Atelje Vagabond

Posted on Apr 24 • Edited on Apr 28 • Originally published at blog.ateljevagabond.se

Why You Need MLOps: When CI/CD for Machine Learning Becomes Mandatory

#ai #machinelearning #mlops #datascience

For six months, the team did everything right. They had a brilliant lead data scientist, Dr. Alan. They had a unique dataset. After hundreds of experiments and countless hours of training, they finally hit the magic number.

Accuracy: 94%.

The model converged. The investor demo was flawless. The funding was secured. The excitement in the room was palpable.

Then, they made the decision that breaks almost every new ML team:

"It works on Alan's machine. Let's just wrap it in an API and ship it to production tomorrow."

Six months of hard science was about to collide with the hard reality of software engineering.

The comic above isn't just a funny illustration; it is the autobiography of thousands of companies trying to deploy machine learning for the first time.

What followed for Dr. Alan's team wasn't a model failure. It was a system failure. The live data didn't match the clean training data. Predictions started silently degrading. Cloud costs exploded because GPU instances were left running idle. When things broke, no one could reproduce the exact combination of code and data that built the original model.

They learned an expensive lesson: A model in a Jupyter notebook is a hypothesis. A model in production is an obligation.

The Engineering Necessity of MLOps

The transition from a research prototype to a live production service introduces engineering challenges that break traditional software deployment methodologies.

Machine Learning Operations (MLOps) isn't just a buzzword or a set of "best practices." It is the engineering discipline required to apply DevOps principles—continuous integration, continuous delivery, infrastructure-as-code—specifically to the unique lifecycle of machine learning.

Unlike traditional software CI/CD, which primarily manages code versions, MLOps must manage three distinct, intertwined artifact types:

Code: The training scripts, feature engineering logic, and serving wrappers.
Data: The training datasets, validation splits, and live inference data.
Models: The serialized artifacts (pickles, ONNX files), container images, and hyperparameters.

The complexity multiplies because a single production "rollout" must atomically coordinate all three. Furthermore, you need the ability to rollback any one artifact independently without causing cascading failures in the others.

Defining the Architectural Threshold: When Is MLOps Mandatory?
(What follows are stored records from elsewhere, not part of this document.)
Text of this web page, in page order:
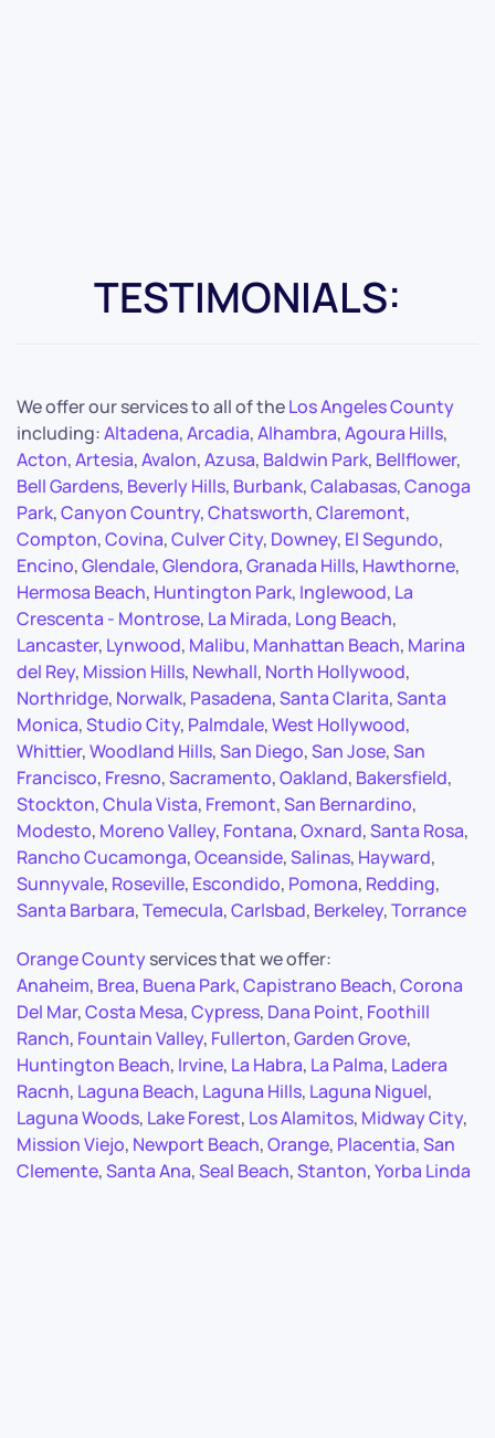
TESTIMONIALS:
We offer our services to all of theLos Angeles County
including:Altadena,Arcadia,Alhambra,Agoura Hills,
Acton,Artesia,Avalon,Azusa, Baldwin Park, Bellflower,
Bell Gardens, Beverly Hills, Burbank,Calabasas,Canoga
Park,Canyon Country,Chatsworth,Claremont,
Compton,Covina,Culver City, Downey, El Segundo,
Encino,Glendale,Glendora,Granada Hills, Hawthorne,
Hermosa Beach, Huntington Park, Inglewood, La
Crescenta - Montrose, La Mirada, Long Beach,
Lancaster, Lynwood, Malibu, Manhattan Beach, Marina
del Rey, Mission Hills, Newhall, North Hollywood,
Northridge, Norwalk, Pasadena,Santa Clarita,Santa
Monica,Studio City, Palmdale,West Hollywood,
Whittier,Woodland Hills,San Diego,San Jose,San
Francisco, Fresno,Sacramento,Oakland, Bakersfield,
Stockton,Chula Vista, Fremont,San Bernardino,
Modesto, Moreno Valley, Fontana,Oxnard,Santa Rosa,
Rancho Cucamonga,Oceanside,Salinas, Hayward,
Sunnyvale, Roseville, Escondido, Pomona, Redding,
Santa Barbara,Temecula,Carlsbad, Berkeley,Torrance
Orange Countyservices that we offer:
Anaheim, Brea, Buena Park,Capistrano Beach,Corona
Del Mar,Costa Mesa,Cypress, Dana Point, Foothill
Ranch, Fountain Valley, Fullerton,Garden Grove,
Huntington Beach, Irvine, La Habra, La Palma, Ladera
Racnh, Laguna Beach, Laguna Hills, Laguna Niguel,
Laguna Woods, Lake Forest, Los Alamitos, Midway City,
Mission Viejo, Newport Beach,Orange, Placentia,San
Clemente,Santa Ana,Seal Beach,Stanton,Yorba Linda

How do you know when you've moved past the "prototype" phase and need a formal MLOps framework? It's not based on your model's accuracy score. It is determined by the operational tempo and complexity of your system.

If your system meets these criteria, MLOps is no longer optional; it's a mandatory architectural requirement.
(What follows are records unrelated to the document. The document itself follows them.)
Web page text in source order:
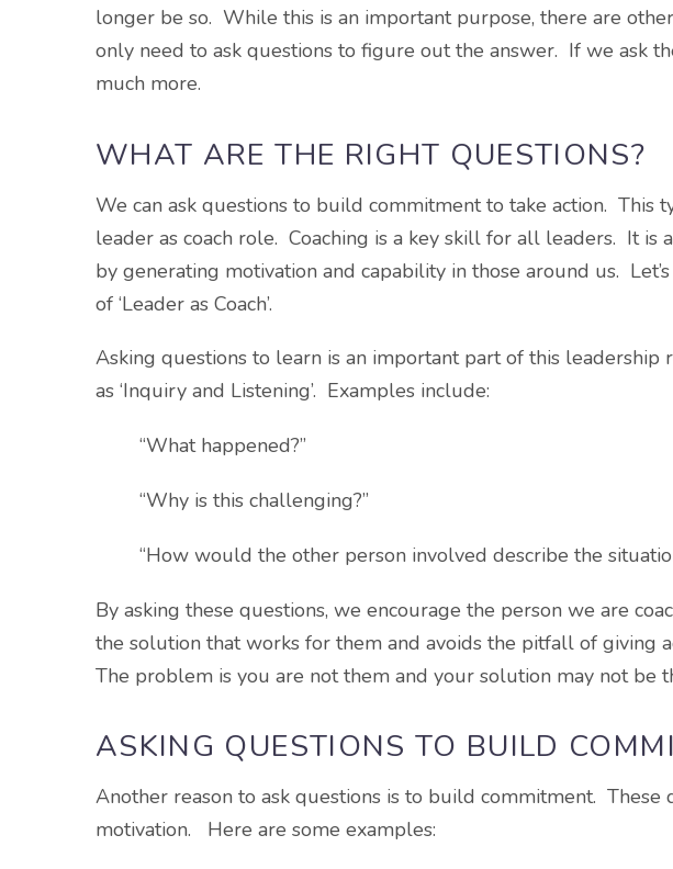
longer be so. While this is an important purpose, there are
only need to ask questions to figure out the answer. If we ask
much more.
WHAT ARE THE RIGHT QUESTIONS?
We can ask questions to build commitment to take action. This
leader as coach role. Coaching is a key skill for all leaders. It
by generating motivation and capability in those around us.
of ‘Leader as Coach’.
Asking questions to learn is an important part of this leadership
as ‘Inquiry and Listening’. Examples include:
“What happened?”
“Why is this challenging?”
“How would the other person involved describe the
By asking these questions, we encourage the person we are
the solution that works for them and avoids the pitfall of giving
The problem is you are not them and your solution may not be
ASKING QUESTIONS TO BUILD
Another reason to ask questions is to build commitment. These
motivation. Here are some examples:

System Characteristic	Local/Prototype Stage	Production Stage (MLOps Required)
Deployment Frequency	Ad-hoc (Manual, periodic updates)	High velocity (Weekly, daily, or automated triggers)
Data Variability	Fixed, frozen CSVs or tables	Streaming data, semi-structured inputs, evident concept drift
System Scale	Single user, local laptop GPU	Distributed throughput, high concurrent users, auto-scaling clusters
Auditability	Unknown (It's somewhere in a source Notebook)	Fully traceable lineage for compliance (banking, healthcare)
Failure Mode	Easily reproducible and debugged locally	Non-deterministic, difficult to trace (e.g., Training-Serving Skew)

The engineering threshold is crossed the moment the cost of manual monitoring, debugging, and firefighting exceeds the cost of building robust automation tooling.
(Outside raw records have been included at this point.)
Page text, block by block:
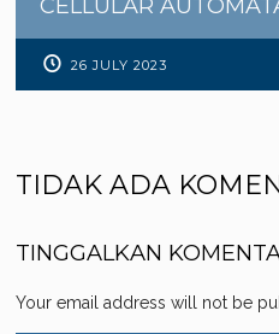
CELLULAR
26 JULY 2023
TIDAK ADA
TINGGALKAN
Your email address will not be
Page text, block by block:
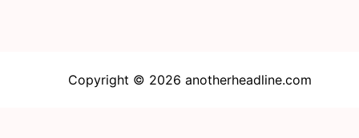
Copyright © 2026 anotherheadline.com

The Key Architectural Pain Points MLOps Solves

Without a formal MLOps architecture, your system accumulates specific types of technical debt that degrade reliability and performance over time.

1. Training-Serving Skew (The Silent Killer)

This is the most critical engineering failure. It happens when the logic used to calculate features during training runs differently than the logic used during real-time inference.

For example, if your data scientist calculates a "7-day rolling average" in Pandas for training, but the production engineer reimplements that logic in Java for the serving API, tiny discrepancies will creep in. The model receives data in production that is mathematically different from what it saw during training, leading to junk predictions despite a high accuracy score. MLOps solves this through standardized feature stores that ensure consistent logic.

2. Model Drift and Data Decay

Model performance degrades over time not because the model "breaks," but because the world changes. The statistical properties of the input data shift. Without automated monitoring and automated retraining triggers, your model will confidently serve obsolete predictions.

3. Reproducibility Failure

When an incident occurs in production at 3 AM, can your team immediately reproduce the exact state—the specific code commit, the exact slice of data, the hyperparameters, and library dependencies—that led to that deployed model? If not, you don't have a production system; you have a black box. MLOps ensures every deployed artifact is immutable and traceable back to its origin.

The Cloud Native MLOps Stack: A Deep Dive

Modern MLOps architectures rely on cloud-native managed services to handle the heavy lifting of compute scheduling and container management, allowing teams to focus on the workflow logic.

While many clouds offer solutions, the choice often comes down to existing infrastructure and compliance needs.

⚙️ Google Cloud Platform: Vertex AI

Vertex AI emphasizes unified workflows where pipeline steps run as isolated containers.

Functionality Focus: Vertex AI Pipelines is the core orchestration engine, supporting Kubeflow Pipelines (KFP) and TFX. It allows you to define your workflow as a Directed Acyclic Graph (DAG): Data Validation → Feature Engineering → Training → Evaluation.
Key Component Notes: The Vertex AI Feature Store (V2) is now built on BigQuery for offline storage. It uses timestamp-based resolution to ensure point-in-time correctness, reducing training-serving skew.
Important Deprecation Warning: Be aware that Google's Legacy Feature Store API will be shut down in early 2027. Furthermore, the "Optimized online serving" for V2 is also deprecated; Google is directing users toward Bigtable online serving for low-latency scenarios. Plan any new architecture accordingly.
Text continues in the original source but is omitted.